So my point is, you know,

how much, it’s not how good is the technology,

it’s how ready we are to believe

that it delivers the goods that we are trying to get.

That’s a really beautiful way to put it.

I, by the way, I’m not horrified by that possibility,

but inspired by it because,

I mean, human connection,

whether it’s through language or through love,

it seems like it’s very amenable to machine learning

and the rest is just challenges of psychology.

Like you said, the secretaries who enjoy spending hours.

I would say I would describe most of our lives

as enjoying spending hours with those we love

for very silly reasons.

All we’re doing is keyword matching as well.

So I’m not sure how much intelligence

we exhibit to each other with the people we love

that we’re close with.

So it’s a very interesting point

of what it means to pass the Turing test with language.

I think you’re right.

In terms of conversation,

I think machine translation

has very clear performance and improvement, right?

What it means to have a fulfilling conversation

is very person dependent and context dependent

and so on.

That’s, yeah, it’s very well put.

But in your view, what’s a benchmark in natural language,

a test that’s just out of reach right now,

but we might be able to, that’s exciting.

Is it in perfecting machine translation

or is there other, is it summarization?

What’s out there just out of reach?

I think it goes across specific application.

It’s more about the ability to learn from few examples

for real, what we call few short learning and all these cases

because the way we publish these papers today,

we say, if we have like naively, we get 55,

but now we had a few example and we can move to 65.

None of these methods

actually are realistically doing anything useful.

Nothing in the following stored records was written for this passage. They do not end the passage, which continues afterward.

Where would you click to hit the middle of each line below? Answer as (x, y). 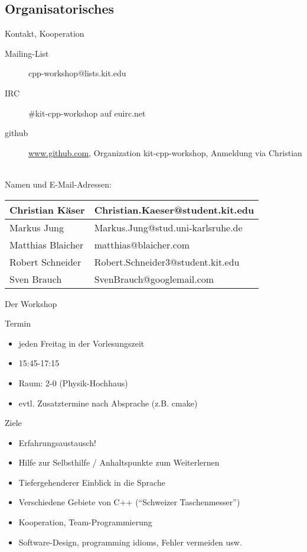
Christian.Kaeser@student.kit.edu (174, 209)
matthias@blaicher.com (142, 244)
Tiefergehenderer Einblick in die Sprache (92, 482)
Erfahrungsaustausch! (58, 442)
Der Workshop (31, 303)
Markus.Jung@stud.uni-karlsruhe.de (168, 227)
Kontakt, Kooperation (45, 33)
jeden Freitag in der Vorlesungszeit (81, 343)

You cannot use them today.

And the ability to be able to generalize and to move

or to be autonomous in finding the data

that you need to learn,

to be able to perfect new tasks or new language,

this is an area where I think we really need

to move forward to and we are not yet there.

Are you at all excited,

curious by the possibility

of creating human level intelligence?

Is this, cause you’ve been very in your discussion.

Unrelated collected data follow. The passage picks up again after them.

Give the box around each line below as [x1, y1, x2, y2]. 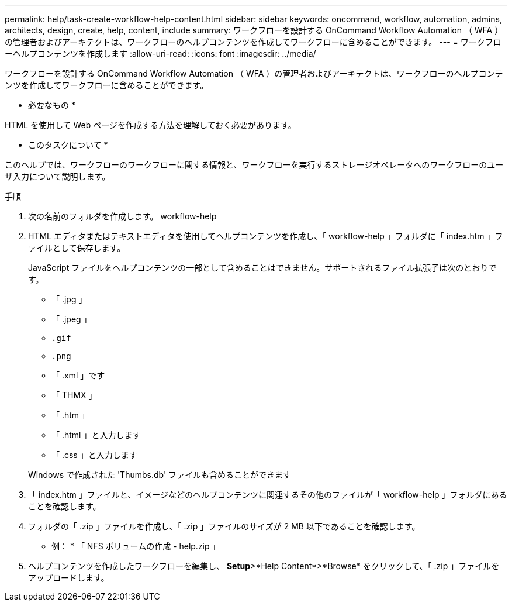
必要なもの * [28, 100, 75, 110]
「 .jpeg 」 [51, 314, 92, 324]
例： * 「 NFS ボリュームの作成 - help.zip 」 [51, 541, 220, 551]
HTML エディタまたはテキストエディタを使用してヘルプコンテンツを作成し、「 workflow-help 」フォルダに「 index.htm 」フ [28, 231, 503, 241]
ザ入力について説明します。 [5, 171, 110, 181]
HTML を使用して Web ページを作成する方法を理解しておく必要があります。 [5, 120, 296, 130]
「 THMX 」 [51, 390, 97, 400]
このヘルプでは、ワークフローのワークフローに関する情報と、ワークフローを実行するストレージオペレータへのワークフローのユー [5, 160, 504, 170]
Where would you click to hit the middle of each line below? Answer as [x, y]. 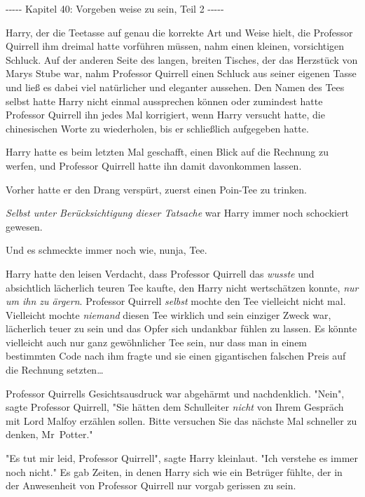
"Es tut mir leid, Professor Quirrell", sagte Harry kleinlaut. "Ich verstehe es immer [182, 458]
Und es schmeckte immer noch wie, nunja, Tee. [106, 250]
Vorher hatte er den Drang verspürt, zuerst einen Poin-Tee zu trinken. [156, 189]
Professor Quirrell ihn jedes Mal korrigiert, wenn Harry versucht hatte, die [165, 115]
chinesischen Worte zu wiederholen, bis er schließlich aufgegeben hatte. [157, 128]
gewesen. [24, 226]
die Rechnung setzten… [55, 370]
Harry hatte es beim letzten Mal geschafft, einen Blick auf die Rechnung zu [167, 152]
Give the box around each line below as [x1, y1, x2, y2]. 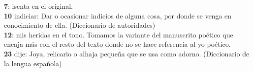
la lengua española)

So if we look at oncology,

you’re trying to use machine learning to help the world

in terms of alleviating suffering.

If you look at natural language processing,

you’re focused on the outcomes of improving practical things

like machine translation.

But human level intelligence is a thing

that our civilization has dreamed about creating,

super human level intelligence.

Do you think about this?

Do you think it’s at all within our reach?

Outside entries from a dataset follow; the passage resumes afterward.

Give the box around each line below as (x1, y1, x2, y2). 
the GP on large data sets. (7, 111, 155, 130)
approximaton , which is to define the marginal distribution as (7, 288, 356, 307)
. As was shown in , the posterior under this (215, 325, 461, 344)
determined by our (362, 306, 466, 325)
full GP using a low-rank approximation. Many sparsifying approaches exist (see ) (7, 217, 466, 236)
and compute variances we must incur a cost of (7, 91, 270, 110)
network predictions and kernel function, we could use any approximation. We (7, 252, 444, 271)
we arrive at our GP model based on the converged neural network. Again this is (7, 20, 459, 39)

So as you said yourself, Elie,

talking about how do you perceive

our communications with each other,

that we’re matching keywords and certain behaviors

and so on.

So at the end, whenever one assesses,

let’s say relations with another person,

you have separate kind of measurements and outcomes

inside your head that determine

what is the status of the relation.

So one way, this is this classical level,

what is the intelligence?

Is it the fact that now we are gonna do the same way

as human is doing,

when we don’t even understand what the human is doing?

Or we now have an ability to deliver these outcomes,

but not in one area, not in NLP,

not just to translate or just to answer questions,

but across many, many areas

that we can achieve the functionalities

that humans can achieve with their ability to learn

and do other things.

I think this is, and this we can actually measure

how far we are.

And that’s what makes me excited that we,

in my lifetime, at least so far what we’ve seen,

it’s like tremendous progress

across these different functionalities.

And I think it will be really exciting

to see where we will be.

And again, one way to think about it,

there are machines which are improving their functionality.

Another one is to think about us with our brains,

which are imperfect,

how they can be accelerated by this technology

as it becomes stronger and stronger.

Coming back to another book

that I love, Flowers for Algernon.

Have you read this book?


So there is this point that the patient gets

this miracle cure, which changes his brain.

And all of a sudden they see life in a different way

and can do certain things better,

but certain things much worse.

So you can imagine this kind of computer augmented cognition

where it can bring you that now in the same way

as the cars enable us to get to places

where we’ve never been before,

can we think differently?

Can we think faster?

And we already see a lot of it happening

in how it impacts us,

but I think we have a long way to go there.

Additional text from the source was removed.